---- Supplied material

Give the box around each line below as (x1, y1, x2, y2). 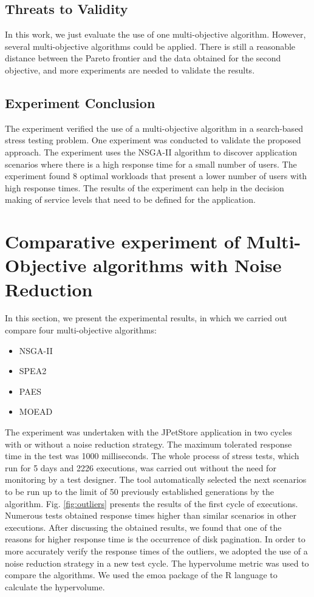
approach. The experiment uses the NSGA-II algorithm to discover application (5, 145, 298, 158)
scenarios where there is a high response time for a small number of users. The (5, 157, 297, 170)
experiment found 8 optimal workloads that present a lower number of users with (5, 169, 307, 182)
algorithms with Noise (92, 253, 282, 278)
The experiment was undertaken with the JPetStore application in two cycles (5, 426, 292, 438)
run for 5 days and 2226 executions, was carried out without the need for (5, 461, 276, 474)
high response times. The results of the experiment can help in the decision (5, 181, 284, 194)
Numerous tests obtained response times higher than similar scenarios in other (5, 509, 297, 522)
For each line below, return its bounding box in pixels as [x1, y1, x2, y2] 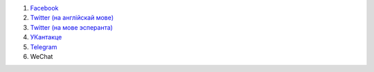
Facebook [30, 4, 59, 12]
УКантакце [30, 33, 62, 42]
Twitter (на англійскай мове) [30, 14, 114, 22]
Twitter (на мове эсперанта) [30, 23, 114, 31]
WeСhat [30, 52, 53, 60]
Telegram [30, 42, 57, 51]
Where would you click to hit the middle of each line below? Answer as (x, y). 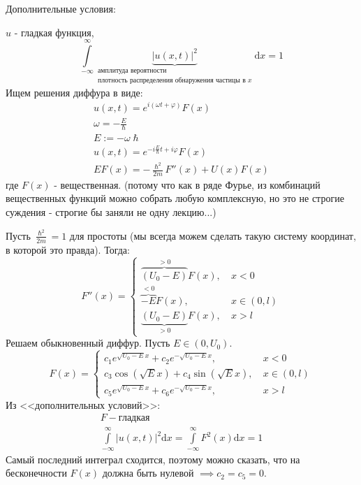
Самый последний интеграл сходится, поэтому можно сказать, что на (153, 459)
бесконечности (36, 473)
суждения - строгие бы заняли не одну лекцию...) (111, 212)
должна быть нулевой (148, 473)
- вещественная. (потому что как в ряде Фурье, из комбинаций (187, 184)
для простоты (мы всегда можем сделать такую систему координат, (213, 235)
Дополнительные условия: (61, 8)
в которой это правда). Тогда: (68, 249)
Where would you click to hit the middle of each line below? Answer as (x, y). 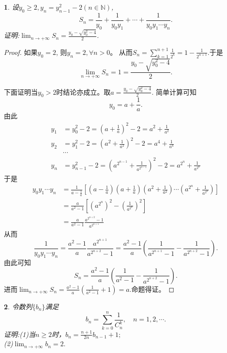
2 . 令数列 (18, 306)
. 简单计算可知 (174, 92)
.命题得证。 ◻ (152, 289)
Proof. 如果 (21, 52)
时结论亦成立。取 (83, 92)
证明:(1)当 (20, 334)
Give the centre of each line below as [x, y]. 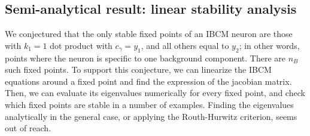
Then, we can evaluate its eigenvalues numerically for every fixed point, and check [155, 93]
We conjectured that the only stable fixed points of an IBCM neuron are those [149, 34]
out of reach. [28, 128]
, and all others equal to [185, 45]
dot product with [81, 45]
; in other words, [269, 45]
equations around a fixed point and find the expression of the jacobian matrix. [148, 81]
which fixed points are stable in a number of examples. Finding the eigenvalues [149, 104]
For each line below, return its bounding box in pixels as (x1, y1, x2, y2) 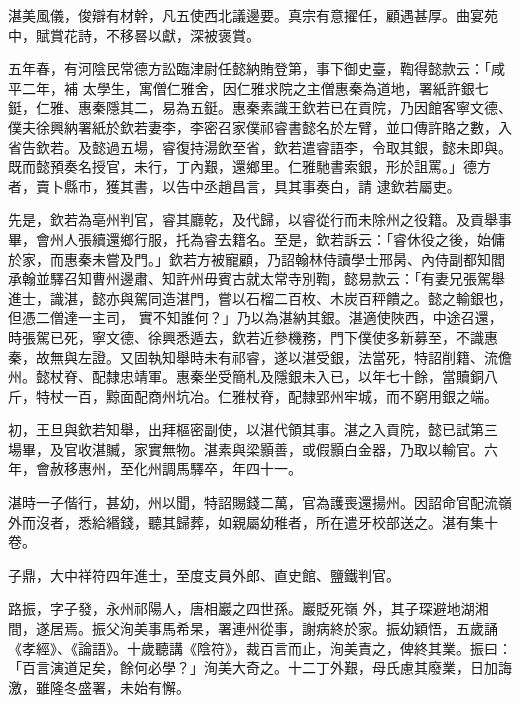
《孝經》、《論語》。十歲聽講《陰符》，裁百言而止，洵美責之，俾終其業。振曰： (8, 637, 512, 658)
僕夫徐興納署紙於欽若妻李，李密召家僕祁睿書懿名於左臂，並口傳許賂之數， (8, 116, 498, 137)
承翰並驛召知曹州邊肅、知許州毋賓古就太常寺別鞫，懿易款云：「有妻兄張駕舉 (8, 268, 505, 289)
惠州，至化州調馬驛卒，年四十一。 (77, 458, 302, 479)
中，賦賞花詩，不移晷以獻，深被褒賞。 (8, 24, 260, 45)
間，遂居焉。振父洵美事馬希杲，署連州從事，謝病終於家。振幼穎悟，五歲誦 (8, 618, 498, 639)
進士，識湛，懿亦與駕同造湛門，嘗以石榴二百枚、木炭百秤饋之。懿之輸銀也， (8, 287, 512, 308)
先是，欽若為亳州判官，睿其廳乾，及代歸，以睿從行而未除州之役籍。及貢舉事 (8, 209, 512, 230)
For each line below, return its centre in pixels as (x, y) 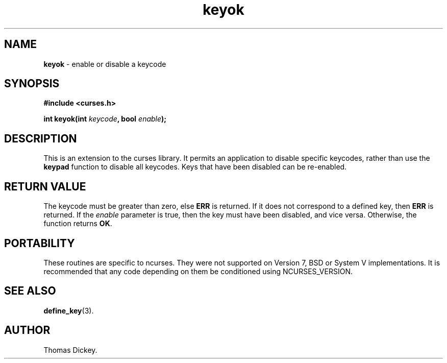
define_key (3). (69, 310)
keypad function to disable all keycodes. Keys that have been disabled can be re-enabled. (195, 167)
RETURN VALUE (45, 186)
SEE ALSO (30, 291)
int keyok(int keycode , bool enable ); (105, 119)
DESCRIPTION (41, 138)
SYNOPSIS (32, 84)
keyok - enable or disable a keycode (105, 64)
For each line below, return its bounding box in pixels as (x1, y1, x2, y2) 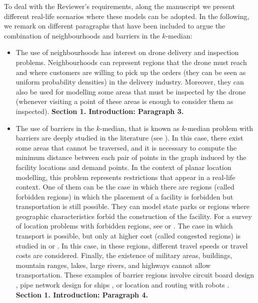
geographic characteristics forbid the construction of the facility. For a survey (15, 210, 252, 221)
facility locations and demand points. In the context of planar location (15, 161, 231, 172)
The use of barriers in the (15, 122, 94, 133)
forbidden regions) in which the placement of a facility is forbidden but (15, 191, 233, 201)
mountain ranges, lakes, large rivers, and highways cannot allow (15, 259, 211, 270)
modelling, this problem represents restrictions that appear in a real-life (15, 171, 235, 182)
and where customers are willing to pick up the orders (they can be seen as (15, 66, 246, 77)
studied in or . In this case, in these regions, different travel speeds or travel (15, 240, 248, 250)
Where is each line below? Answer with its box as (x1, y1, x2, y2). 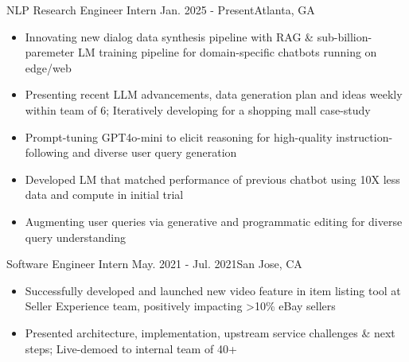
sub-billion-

--------

Leave the images out and give the rest of the data again exactly.

◆ **Response to this task**
Give the box around each line below as (x1, y1, x2, y2). 
approach. The experiment uses the NSGA-II algorithm to discover application (5, 145, 298, 158)
scenarios where there is a high response time for a small number of users. The (5, 157, 297, 170)
experiment found 8 optimal workloads that present a lower number of users with (5, 169, 307, 182)
algorithms with Noise (92, 253, 282, 278)
The experiment was undertaken with the JPetStore application in two cycles (5, 426, 292, 438)
run for 5 days and 2226 executions, was carried out without the need for (5, 461, 276, 474)
high response times. The results of the experiment can help in the decision (5, 181, 284, 194)
Numerous tests obtained response times higher than similar scenarios in other (5, 509, 297, 522)
For each line below, return its bounding box in pixels as [x1, y1, x2, y2] 
Facebook [30, 4, 59, 12]
УКантакце [30, 33, 62, 42]
Twitter (на англійскай мове) [30, 14, 114, 22]
Twitter (на мове эсперанта) [30, 23, 114, 31]
WeСhat [30, 52, 53, 60]
Telegram [30, 42, 57, 51]
Where would you click to hit the middle of each line below? Answer as (x, y). 
Самый последний интеграл сходится, поэтому можно сказать, что на (153, 459)
бесконечности (36, 473)
суждения - строгие бы заняли не одну лекцию...) (111, 212)
должна быть нулевой (148, 473)
- вещественная. (потому что как в ряде Фурье, из комбинаций (187, 184)
для простоты (мы всегда можем сделать такую систему координат, (213, 235)
Дополнительные условия: (61, 8)
в которой это правда). Тогда: (68, 249)
Where would you click to hit the middle of each line below? Answer as (x, y). 
2 . 令数列 (18, 306)
. 简单计算可知 (174, 92)
.命题得证。 ◻ (152, 289)
Proof. 如果 (21, 52)
时结论亦成立。取 (83, 92)
证明:(1)当 (20, 334)
Give the centre of each line below as [x, y]. 
Then, we can evaluate its eigenvalues numerically for every fixed point, and check [155, 93]
We conjectured that the only stable fixed points of an IBCM neuron are those [149, 34]
out of reach. [28, 128]
, and all others equal to [185, 45]
dot product with [81, 45]
; in other words, [269, 45]
equations around a fixed point and find the expression of the jacobian matrix. [148, 81]
which fixed points are stable in a number of examples. Finding the eigenvalues [149, 104]
For each line below, return its bounding box in pixels as (x1, y1, x2, y2) 
《孝經》、《論語》。十歲聽講《陰符》，裁百言而止，洵美責之，俾終其業。振曰： (8, 637, 512, 658)
僕夫徐興納署紙於欽若妻李，李密召家僕祁睿書懿名於左臂，並口傳許賂之數， (8, 116, 498, 137)
承翰並驛召知曹州邊肅、知許州毋賓古就太常寺別鞫，懿易款云：「有妻兄張駕舉 (8, 268, 505, 289)
惠州，至化州調馬驛卒，年四十一。 (77, 458, 302, 479)
中，賦賞花詩，不移晷以獻，深被褒賞。 (8, 24, 260, 45)
間，遂居焉。振父洵美事馬希杲，署連州從事，謝病終於家。振幼穎悟，五歲誦 (8, 618, 498, 639)
進士，識湛，懿亦與駕同造湛門，嘗以石榴二百枚、木炭百秤饋之。懿之輸銀也， (8, 287, 512, 308)
先是，欽若為亳州判官，睿其廳乾，及代歸，以睿從行而未除州之役籍。及貢舉事 (8, 209, 512, 230)
For each line below, return its centre in pixels as (x, y) 
define_key (3). (69, 310)
keypad function to disable all keycodes. Keys that have been disabled can be re-enabled. (195, 167)
RETURN VALUE (45, 186)
SEE ALSO (30, 291)
int keyok(int keycode , bool enable ); (105, 119)
DESCRIPTION (41, 138)
SYNOPSIS (32, 84)
keyok - enable or disable a keycode (105, 64)
For each line below, return its bounding box in pixels as (x1, y1, x2, y2) 
geographic characteristics forbid the construction of the facility. For a survey (15, 210, 252, 221)
facility locations and demand points. In the context of planar location (15, 161, 231, 172)
The use of barriers in the (15, 122, 94, 133)
forbidden regions) in which the placement of a facility is forbidden but (15, 191, 233, 201)
mountain ranges, lakes, large rivers, and highways cannot allow (15, 259, 211, 270)
modelling, this problem represents restrictions that appear in a real-life (15, 171, 235, 182)
and where customers are willing to pick up the orders (they can be seen as (15, 66, 246, 77)
studied in or . In this case, in these regions, different travel speeds or travel (15, 240, 248, 250)
Where is each line below? Answer with its box as (x1, y1, x2, y2). 
sub-billion-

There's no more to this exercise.